Poisson distribution question?

The Poisson discrete probability distribution is given by

P(k, λ) = λ^k.e^(-λ)/k!

where k is the number of occurrences of the property or event under examination, and λ the mean value under the test conditions. It would be necessary to avoid or ignore centres of population where the density of telephone boxes could be atypically high, but if the overall density is 300 boxes in 500_km² it doesn't sound as if there are many of them.

One of the advantages of the Poisson distribution is that it is characterised by a single parameter λ which is related proportionally to the sample area.
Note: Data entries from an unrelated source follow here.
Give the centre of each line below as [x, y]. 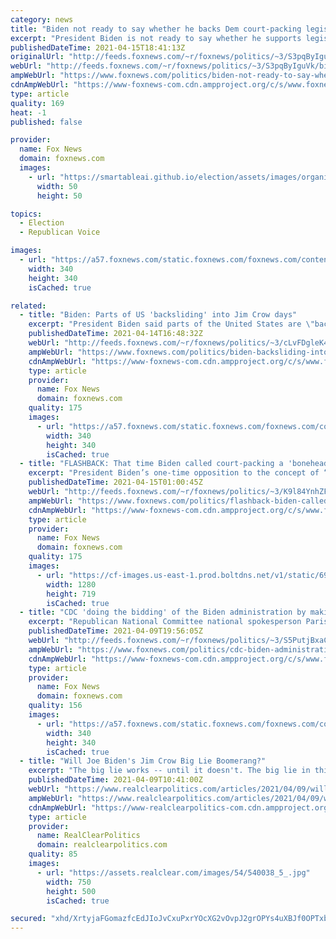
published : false [46, 122]
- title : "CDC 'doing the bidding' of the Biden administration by [163, 612]
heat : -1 [28, 112]
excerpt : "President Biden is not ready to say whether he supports [156, 38]
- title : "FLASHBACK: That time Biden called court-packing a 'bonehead [174, 464]
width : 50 [57, 186]
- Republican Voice [60, 232]
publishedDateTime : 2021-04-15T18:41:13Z [98, 47]
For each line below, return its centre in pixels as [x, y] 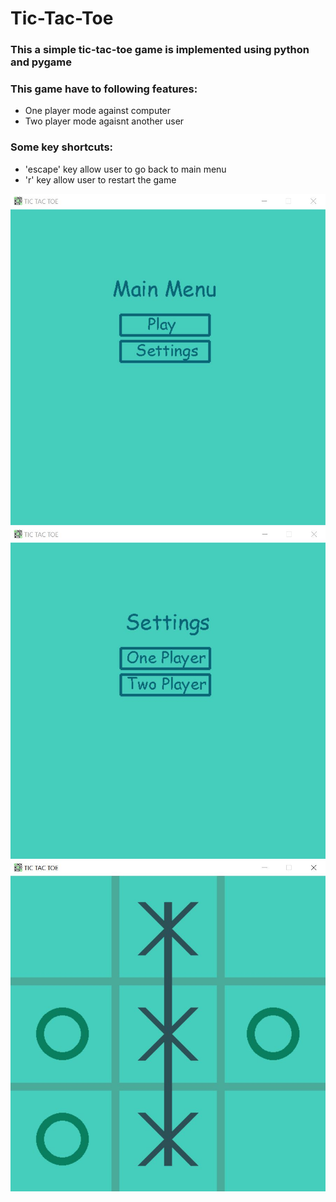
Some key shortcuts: [62, 147]
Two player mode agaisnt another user [104, 121]
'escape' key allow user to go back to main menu [125, 169]
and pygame [41, 62]
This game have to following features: [104, 89]
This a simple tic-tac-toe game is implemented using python [160, 50]
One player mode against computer [98, 111]
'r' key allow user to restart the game [100, 179]
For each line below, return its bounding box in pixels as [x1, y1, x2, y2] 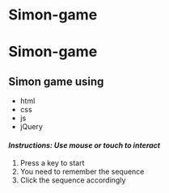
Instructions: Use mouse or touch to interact [8, 140, 160, 150]
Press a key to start [19, 158, 85, 168]
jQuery [19, 122, 43, 132]
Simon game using [8, 74, 104, 88]
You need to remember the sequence [19, 167, 145, 177]
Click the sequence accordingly [19, 175, 126, 185]
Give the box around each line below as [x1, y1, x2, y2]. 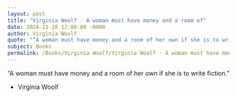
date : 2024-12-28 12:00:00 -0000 [7, 23, 106, 30]
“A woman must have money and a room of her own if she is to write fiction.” [7, 68, 230, 78]
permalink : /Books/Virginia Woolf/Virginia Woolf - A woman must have [7, 50, 219, 57]
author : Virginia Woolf [7, 30, 78, 37]
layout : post [7, 10, 46, 18]
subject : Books [7, 43, 52, 50]
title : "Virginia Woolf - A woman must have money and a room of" [7, 17, 207, 24]
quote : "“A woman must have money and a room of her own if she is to [7, 37, 219, 44]
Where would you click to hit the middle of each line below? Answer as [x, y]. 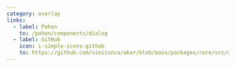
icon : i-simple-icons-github [62, 46]
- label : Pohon [35, 27]
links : [16, 20]
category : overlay [33, 14]
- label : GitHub [37, 40]
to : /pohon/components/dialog [64, 33]
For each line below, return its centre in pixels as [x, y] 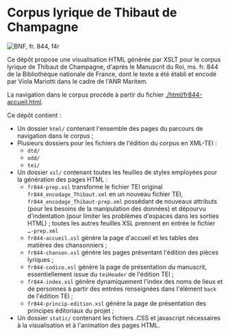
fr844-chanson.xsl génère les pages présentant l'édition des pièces [123, 252]
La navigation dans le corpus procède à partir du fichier [86, 95]
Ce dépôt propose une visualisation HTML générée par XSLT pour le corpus [114, 59]
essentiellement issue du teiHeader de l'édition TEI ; [101, 274]
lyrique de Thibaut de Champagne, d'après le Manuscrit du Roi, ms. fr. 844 [113, 67]
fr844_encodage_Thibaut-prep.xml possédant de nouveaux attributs [122, 201]
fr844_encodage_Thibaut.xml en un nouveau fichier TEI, [105, 194]
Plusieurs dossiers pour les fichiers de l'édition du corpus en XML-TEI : [117, 143]
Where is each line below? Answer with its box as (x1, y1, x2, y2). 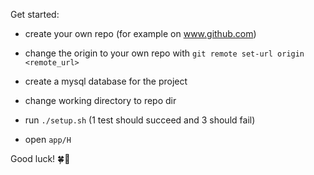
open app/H (24, 134, 72, 145)
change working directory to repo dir (24, 95, 177, 106)
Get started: (10, 9, 60, 20)
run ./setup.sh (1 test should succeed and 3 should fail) (24, 114, 256, 126)
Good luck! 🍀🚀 (10, 153, 71, 164)
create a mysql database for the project (24, 75, 188, 87)
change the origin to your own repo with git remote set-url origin (24, 47, 305, 59)
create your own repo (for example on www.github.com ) (24, 28, 257, 39)
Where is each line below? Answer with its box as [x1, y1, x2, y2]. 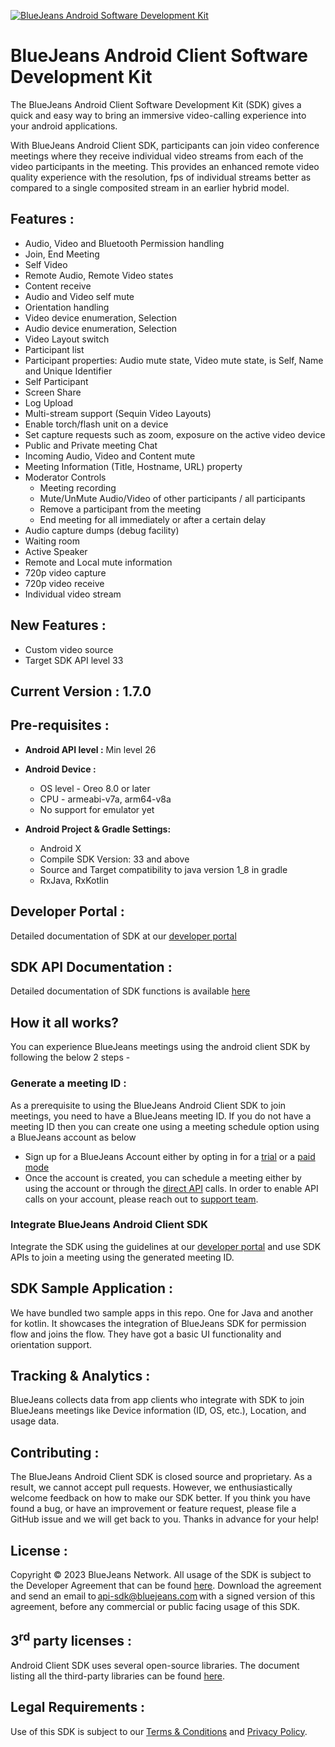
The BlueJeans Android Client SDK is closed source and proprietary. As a [10, 1471, 313, 1483]
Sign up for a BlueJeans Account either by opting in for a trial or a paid [24, 1150, 316, 1162]
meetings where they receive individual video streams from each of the [10, 150, 304, 162]
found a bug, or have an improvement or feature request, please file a [10, 1503, 297, 1515]
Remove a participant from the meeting [39, 503, 202, 515]
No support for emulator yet [39, 803, 155, 815]
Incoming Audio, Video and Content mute [24, 450, 196, 462]
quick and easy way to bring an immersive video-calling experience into [10, 109, 307, 121]
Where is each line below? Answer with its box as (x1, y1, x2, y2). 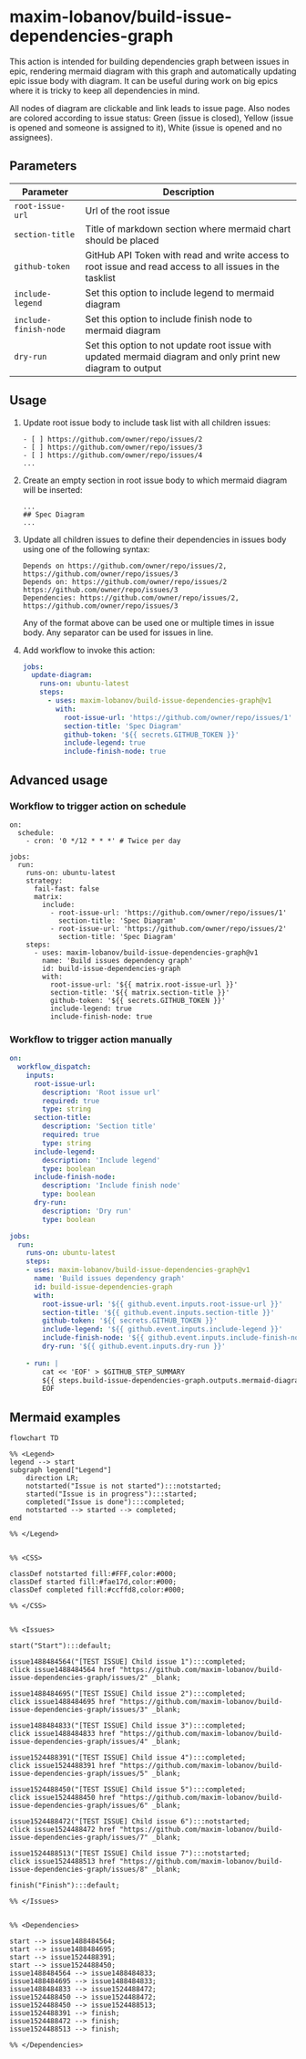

So the overall density of 300 boxes in 500 km² may be used to calculate the mean for 1 km² sized sample areas as λ = 300/500 = 0.6.

So the student could carry out the project in two stages: first, survey the number of telephone boxes found in each of the 1 km² squares in the sample area of 50 km², and establish how well the results fitted the Poisson distribution above with mean λ = 0.6. Second, assuming that the results were in reasonable agreement with those calculated, other statistical correlations could be studied with a very simple division of the sample areas into those with no telephone boxes or those with one or more, since for λ = 0.6

P(0, λ) = 0.549, P(1, λ) = 0.329, P(2, λ) = 0.099, P(3, λ) = 0.020 ...

can be replaced by P(k=0, λ) = 0.549 and P(k>0, λ) = 1 - P(k=0, λ) = 0.451, with a considerable reduction in the amount of work required.

HTH